Abstract
This analysis of the third National Health and Nutrition Examination Survey (NHANES III) was designed to investigate the impact of dietary calcium intake on age‐related changes in blood pressure and pulse pressure. Data on 17,030 participants 20 years or older (mean age, 48.8±0.2 years; 47% male, 42% Caucasian, and 28% African American) were used. Data included demographics, body mass index, blood pressure, and daily dietary calcium. Overall, average calcium intake was 761 mg/day. After adjusting for demographic and anthropomorphic variables, as well as total energy consumption, higher calcium intake was associated with lower rates of age‐related increases of systolic blood pressure and pulse pressure (p<0.001). If the calcium intake of the general population were to increase to above 1200 mg, the incidence of isolated systolic hypertension in the elderly might be decreased.

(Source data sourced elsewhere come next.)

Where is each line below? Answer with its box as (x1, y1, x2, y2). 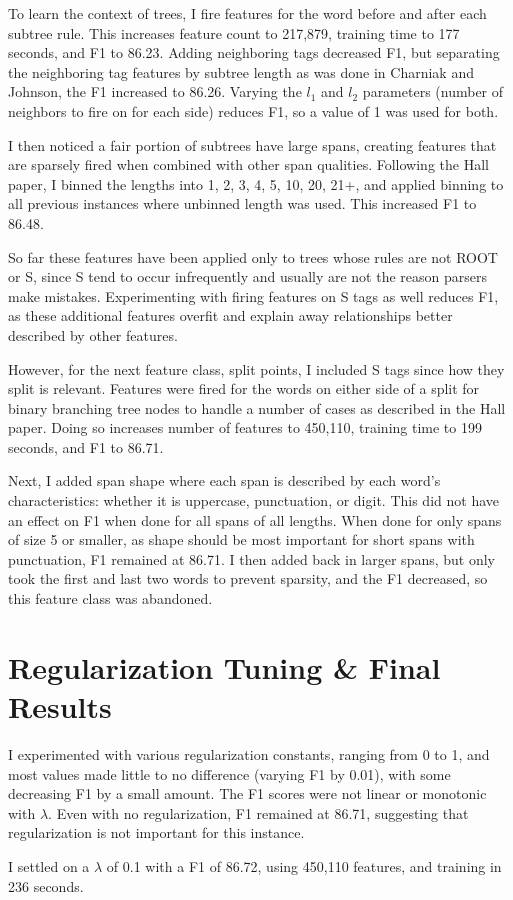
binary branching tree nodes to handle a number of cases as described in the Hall (8, 397, 506, 418)
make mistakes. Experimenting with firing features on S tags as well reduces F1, (8, 285, 499, 306)
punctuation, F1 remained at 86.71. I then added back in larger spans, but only (8, 548, 496, 569)
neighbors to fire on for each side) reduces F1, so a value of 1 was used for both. (8, 100, 499, 121)
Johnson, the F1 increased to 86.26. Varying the (8, 81, 302, 102)
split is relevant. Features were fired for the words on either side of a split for (8, 378, 480, 399)
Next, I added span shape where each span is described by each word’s (8, 470, 441, 491)
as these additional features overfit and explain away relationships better (8, 305, 453, 326)
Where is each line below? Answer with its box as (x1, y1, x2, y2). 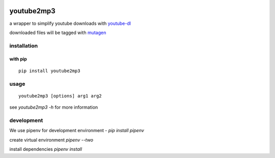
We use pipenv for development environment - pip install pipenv (9, 128, 145, 134)
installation (9, 42, 38, 49)
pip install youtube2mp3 (18, 68, 80, 74)
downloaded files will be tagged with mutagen (9, 29, 106, 36)
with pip (9, 56, 28, 62)
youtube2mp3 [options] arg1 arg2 (18, 93, 102, 99)
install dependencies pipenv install (9, 146, 82, 152)
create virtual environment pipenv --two (9, 137, 94, 143)
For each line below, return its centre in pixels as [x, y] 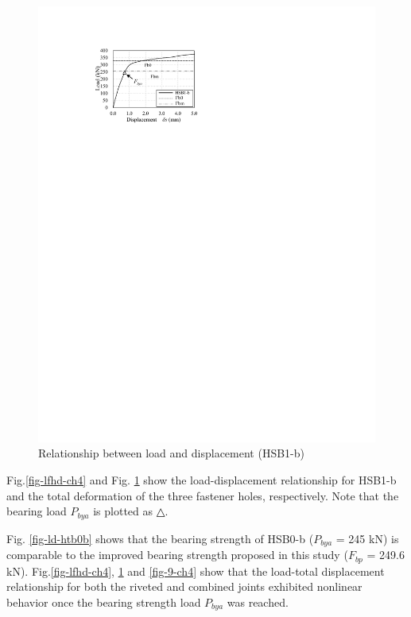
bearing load [37, 511]
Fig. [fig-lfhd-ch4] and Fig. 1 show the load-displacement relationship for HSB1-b [202, 480]
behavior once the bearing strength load [104, 602]
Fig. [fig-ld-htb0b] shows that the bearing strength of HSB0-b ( [160, 538]
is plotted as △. [131, 511]
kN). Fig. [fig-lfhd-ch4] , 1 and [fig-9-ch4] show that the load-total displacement [196, 571]
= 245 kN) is [367, 538]
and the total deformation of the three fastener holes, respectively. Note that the [203, 495]
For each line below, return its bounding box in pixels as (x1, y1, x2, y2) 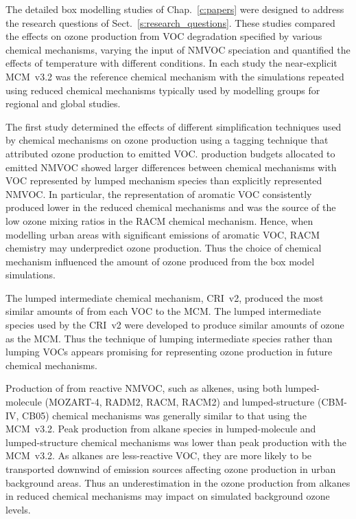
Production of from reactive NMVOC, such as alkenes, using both (5, 381, 283, 395)
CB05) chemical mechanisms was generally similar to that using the (22, 408, 307, 422)
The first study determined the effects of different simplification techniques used (5, 119, 342, 133)
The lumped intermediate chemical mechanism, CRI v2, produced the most (5, 290, 324, 305)
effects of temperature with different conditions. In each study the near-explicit (5, 56, 337, 70)
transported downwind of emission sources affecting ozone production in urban (5, 462, 336, 476)
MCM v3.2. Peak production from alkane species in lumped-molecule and (5, 421, 316, 436)
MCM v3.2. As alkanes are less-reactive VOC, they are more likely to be (5, 448, 312, 463)
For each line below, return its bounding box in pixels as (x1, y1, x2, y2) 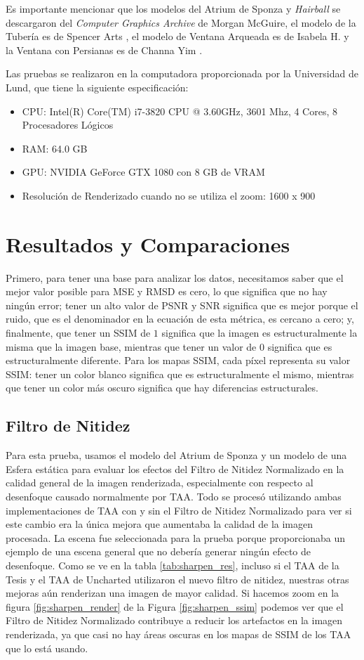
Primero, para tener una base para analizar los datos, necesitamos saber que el (6, 270, 344, 285)
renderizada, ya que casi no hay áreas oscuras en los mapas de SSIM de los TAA (6, 626, 351, 641)
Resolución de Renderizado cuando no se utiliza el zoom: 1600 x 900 (22, 188, 316, 202)
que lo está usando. (6, 640, 88, 655)
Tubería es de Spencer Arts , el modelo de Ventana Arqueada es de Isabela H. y (6, 29, 349, 44)
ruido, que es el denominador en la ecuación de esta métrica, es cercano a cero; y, (6, 311, 354, 326)
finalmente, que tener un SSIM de (6, 325, 151, 340)
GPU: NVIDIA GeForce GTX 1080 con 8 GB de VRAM (22, 164, 265, 179)
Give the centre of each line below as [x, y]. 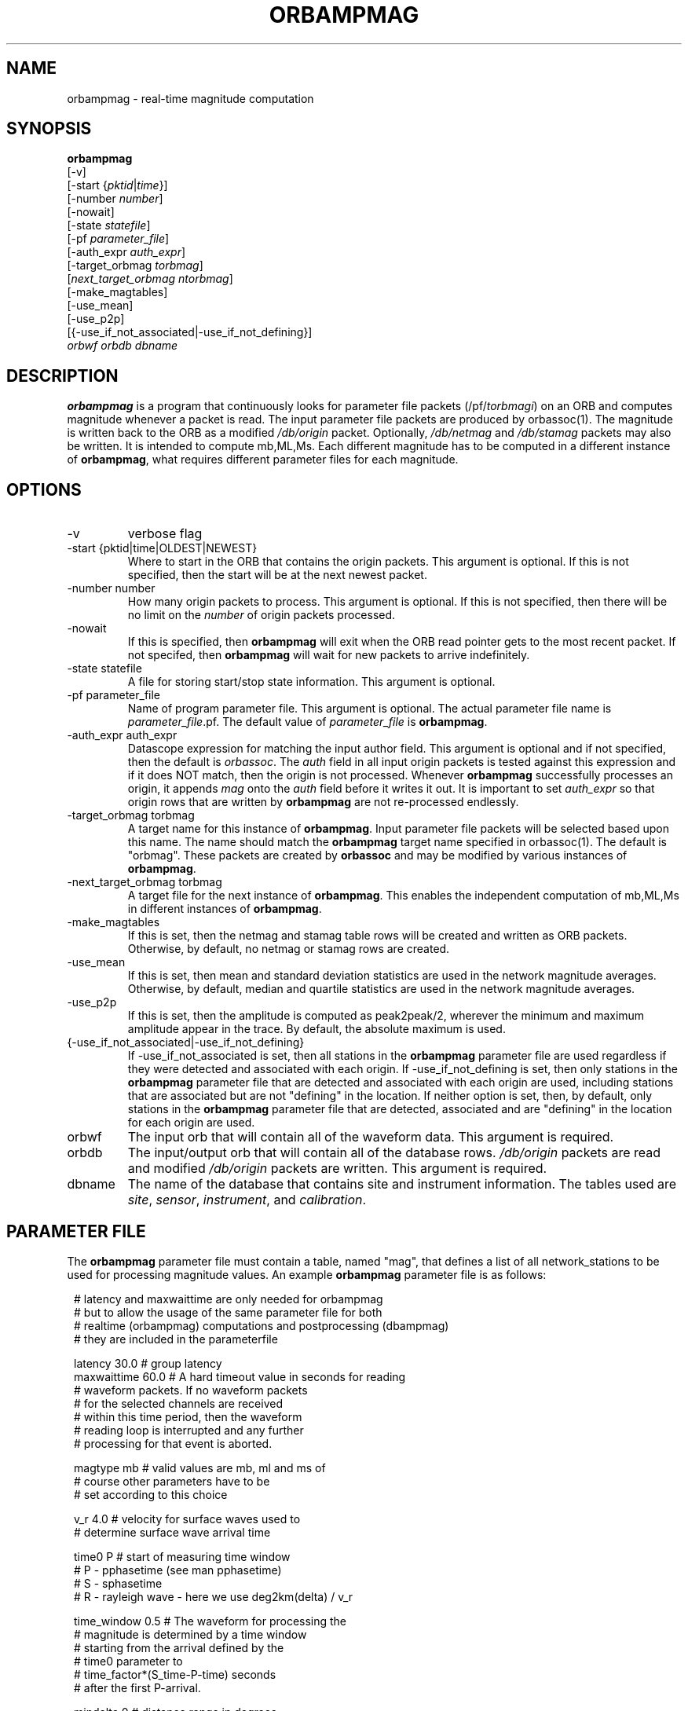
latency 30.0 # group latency [148, 1363]
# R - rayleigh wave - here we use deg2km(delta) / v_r [214, 1596]
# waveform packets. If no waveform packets [191, 1390]
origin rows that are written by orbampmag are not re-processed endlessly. [323, 802]
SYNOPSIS [49, 129]
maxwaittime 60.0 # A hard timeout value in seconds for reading [240, 1376]
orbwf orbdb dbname [123, 346]
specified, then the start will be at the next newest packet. [277, 575]
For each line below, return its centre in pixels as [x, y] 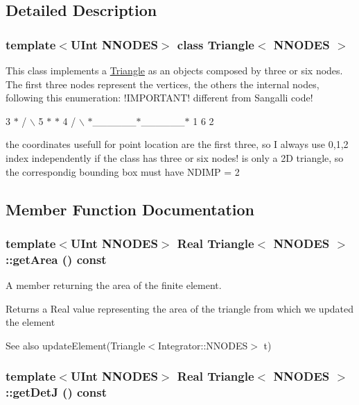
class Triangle [216, 44]
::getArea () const [56, 259]
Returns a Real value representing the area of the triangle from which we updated [180, 308]
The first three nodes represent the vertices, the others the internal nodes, [163, 84]
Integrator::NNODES [203, 345]
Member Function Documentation [130, 209]
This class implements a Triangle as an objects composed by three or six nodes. [174, 70]
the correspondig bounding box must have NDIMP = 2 [123, 171]
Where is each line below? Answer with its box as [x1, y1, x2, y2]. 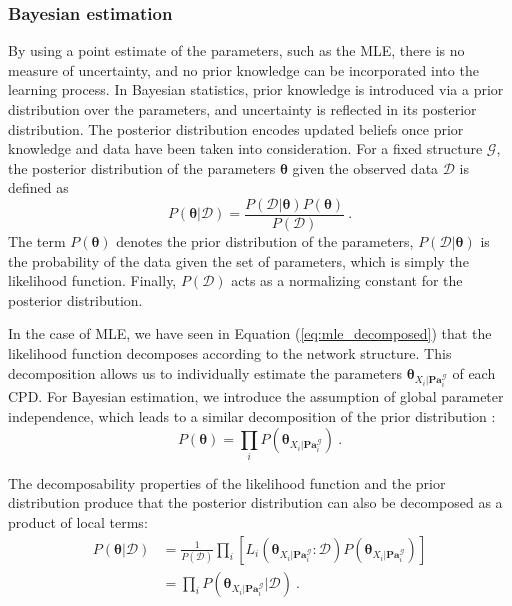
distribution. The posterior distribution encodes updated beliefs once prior [8, 118, 464, 139]
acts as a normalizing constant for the [231, 270, 463, 291]
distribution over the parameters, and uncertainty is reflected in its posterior [8, 99, 477, 119]
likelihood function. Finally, [8, 270, 177, 291]
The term [8, 231, 66, 252]
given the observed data [292, 157, 439, 178]
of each [452, 362, 496, 383]
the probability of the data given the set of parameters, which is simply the [8, 250, 469, 271]
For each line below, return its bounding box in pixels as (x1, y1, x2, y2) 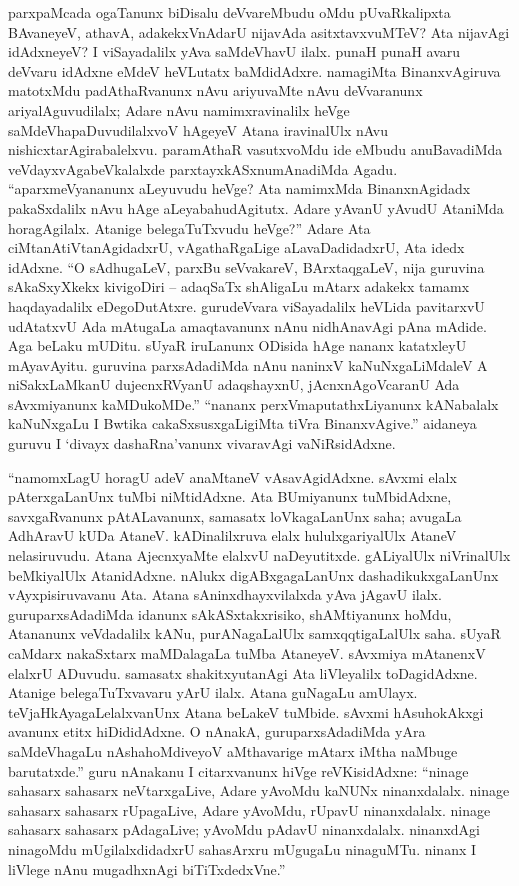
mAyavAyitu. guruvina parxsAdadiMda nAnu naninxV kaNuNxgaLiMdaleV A (8, 354, 488, 375)
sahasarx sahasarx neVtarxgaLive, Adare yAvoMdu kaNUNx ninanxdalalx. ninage (8, 780, 510, 801)
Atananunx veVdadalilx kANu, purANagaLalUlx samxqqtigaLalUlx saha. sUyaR (8, 623, 501, 644)
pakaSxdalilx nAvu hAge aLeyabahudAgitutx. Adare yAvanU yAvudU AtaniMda (8, 197, 504, 218)
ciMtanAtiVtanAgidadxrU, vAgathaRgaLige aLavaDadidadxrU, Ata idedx (8, 237, 465, 258)
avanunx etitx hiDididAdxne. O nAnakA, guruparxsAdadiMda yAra (8, 721, 426, 742)
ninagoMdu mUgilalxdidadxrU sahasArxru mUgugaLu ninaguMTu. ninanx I (8, 838, 477, 859)
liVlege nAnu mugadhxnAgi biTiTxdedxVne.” (8, 858, 286, 879)
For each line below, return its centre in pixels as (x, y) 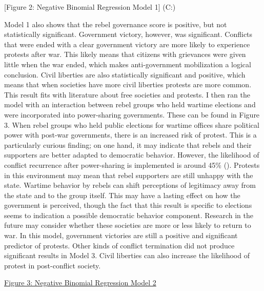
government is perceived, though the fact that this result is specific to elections (128, 205)
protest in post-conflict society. (53, 265)
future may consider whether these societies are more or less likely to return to (128, 225)
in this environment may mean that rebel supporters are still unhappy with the (129, 175)
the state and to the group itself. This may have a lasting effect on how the (122, 195)
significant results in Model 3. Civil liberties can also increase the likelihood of (127, 255)
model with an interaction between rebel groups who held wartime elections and (130, 104)
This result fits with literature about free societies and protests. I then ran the (127, 94)
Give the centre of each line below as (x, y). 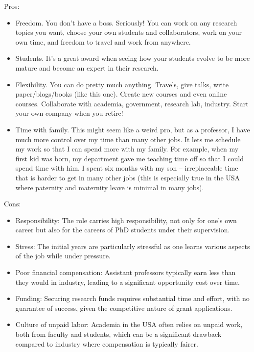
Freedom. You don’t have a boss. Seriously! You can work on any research (126, 22)
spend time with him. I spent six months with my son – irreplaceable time (127, 168)
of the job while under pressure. (63, 256)
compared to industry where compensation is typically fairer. (107, 343)
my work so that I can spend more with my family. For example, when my (127, 149)
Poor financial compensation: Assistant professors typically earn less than (126, 272)
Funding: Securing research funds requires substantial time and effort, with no (132, 298)
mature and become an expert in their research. (87, 67)
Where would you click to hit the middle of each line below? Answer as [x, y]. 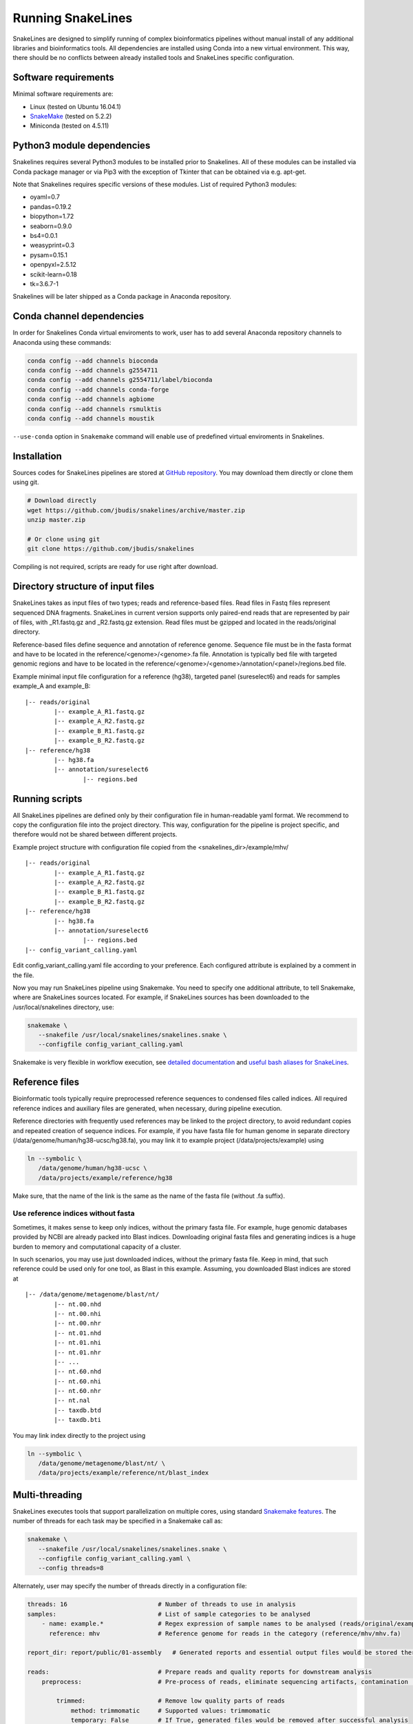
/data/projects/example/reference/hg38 [105, 1178]
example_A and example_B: [52, 686]
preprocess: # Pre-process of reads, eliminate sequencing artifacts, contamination [225, 1682]
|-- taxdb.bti [78, 1420]
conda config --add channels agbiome [91, 399]
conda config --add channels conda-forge [98, 389]
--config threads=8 [71, 1568]
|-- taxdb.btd [78, 1410]
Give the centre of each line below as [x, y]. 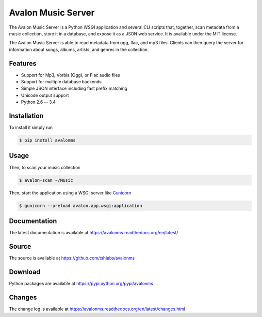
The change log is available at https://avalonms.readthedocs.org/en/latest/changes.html [97, 309]
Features [23, 63]
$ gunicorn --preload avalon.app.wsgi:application [81, 206]
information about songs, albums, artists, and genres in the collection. [79, 49]
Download [25, 272]
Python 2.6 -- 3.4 [38, 102]
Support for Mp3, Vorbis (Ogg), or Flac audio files [71, 75]
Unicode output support [45, 95]
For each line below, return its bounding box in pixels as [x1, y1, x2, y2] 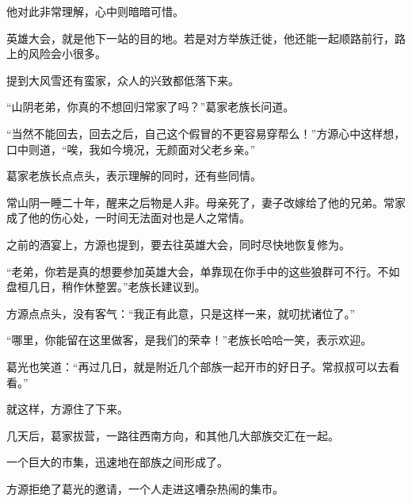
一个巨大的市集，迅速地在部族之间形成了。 [6, 454, 228, 470]
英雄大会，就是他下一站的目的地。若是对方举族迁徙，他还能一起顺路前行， [6, 29, 395, 46]
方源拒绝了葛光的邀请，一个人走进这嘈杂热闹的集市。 [6, 480, 284, 496]
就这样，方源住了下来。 [6, 400, 128, 417]
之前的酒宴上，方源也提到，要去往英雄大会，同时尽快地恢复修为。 [6, 236, 350, 252]
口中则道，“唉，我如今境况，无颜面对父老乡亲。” [6, 140, 256, 157]
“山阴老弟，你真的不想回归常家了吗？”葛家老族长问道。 [6, 98, 295, 115]
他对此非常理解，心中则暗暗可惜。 [6, 3, 184, 19]
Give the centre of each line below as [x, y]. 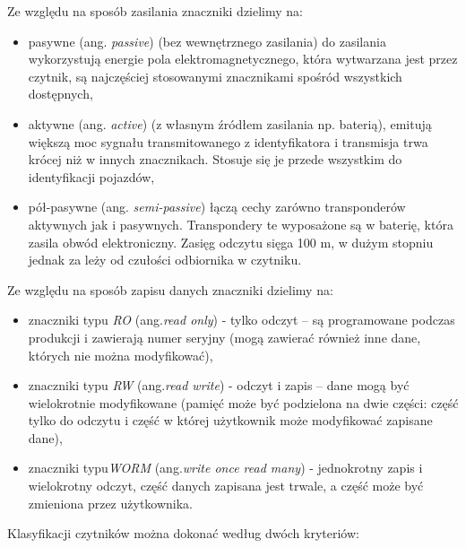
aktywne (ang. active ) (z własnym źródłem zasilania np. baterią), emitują [230, 123]
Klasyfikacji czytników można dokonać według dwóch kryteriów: [183, 533]
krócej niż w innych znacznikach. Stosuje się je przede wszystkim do [215, 159]
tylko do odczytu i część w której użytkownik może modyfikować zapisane [230, 420]
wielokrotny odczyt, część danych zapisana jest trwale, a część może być [226, 486]
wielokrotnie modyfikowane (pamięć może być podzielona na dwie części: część [243, 402]
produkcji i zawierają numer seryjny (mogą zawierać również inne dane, [224, 337]
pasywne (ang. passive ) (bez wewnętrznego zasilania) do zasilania [207, 41]
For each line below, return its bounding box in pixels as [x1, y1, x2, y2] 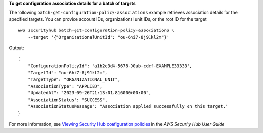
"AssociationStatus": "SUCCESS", [27, 97, 108, 103]
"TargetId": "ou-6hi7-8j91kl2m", [27, 70, 108, 75]
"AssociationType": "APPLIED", [27, 83, 103, 89]
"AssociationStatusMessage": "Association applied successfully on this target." [27, 104, 228, 109]
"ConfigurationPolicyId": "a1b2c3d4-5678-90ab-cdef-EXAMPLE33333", [27, 63, 192, 69]
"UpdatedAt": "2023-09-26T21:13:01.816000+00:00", [27, 90, 151, 96]
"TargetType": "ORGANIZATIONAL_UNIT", [27, 76, 121, 82]
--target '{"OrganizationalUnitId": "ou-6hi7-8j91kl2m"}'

In industrialized societies, systolic blood pressure (SBP) increases with age, whereas diastolic blood pressure (DBP) decreases after the age of 50–60 years. 1 , 2 , 3 Consequently, pulse pressure (PP), which is the difference between SBP and DBP, increases steeply with age. 2 , 4 PP may be the most predictive blood pressure of cardiovascular morbidity and mortality. 5 , 6 In addition, these age‐related changes of blood pressure explain the high prevalence of hypertension and the predominance of isolated systolic hypertension in the elderly population. 2 , 5 , 6 However, age‐related changes of blood pressure are not universal and may be modified by diet. For example, societies that consume low‐sodium diets do not demonstrate the age‐related increase in SBP. 7 , 8
Observational studies suggest an inverse association of blood pressure with dietary calcium, especially when calcium consumption is between 300–600 mg/day. 9 Meta‐analyses of controlled clinical trials have shown that calcium supplementation (1000–2000 mg per day) results in a small but significant reduction in SBP only in hypertensive individuals. 10 , 11 This was not true for DBP. 10 , 11 In the Dietary Approaches to Stop Hypertension (DASH) trials, 12 a combination diet high in fruits and vegetables as well as low‐fat dairy products had a significantly higher calcium content than the fruits‐and‐vegetable diet (534 mg/day vs. 1265 mg/day in the combination diet). Compared to the group on the fruits‐and‐vegetable diet, participants on the combination diet had a 2.7‐mm Hg lower SBP (p=0.001) and a 1.9‐mm Hg lower DBP (p=0.002). To our knowledge, no study has investigated the association between calcium and age‐related changes in blood pressure.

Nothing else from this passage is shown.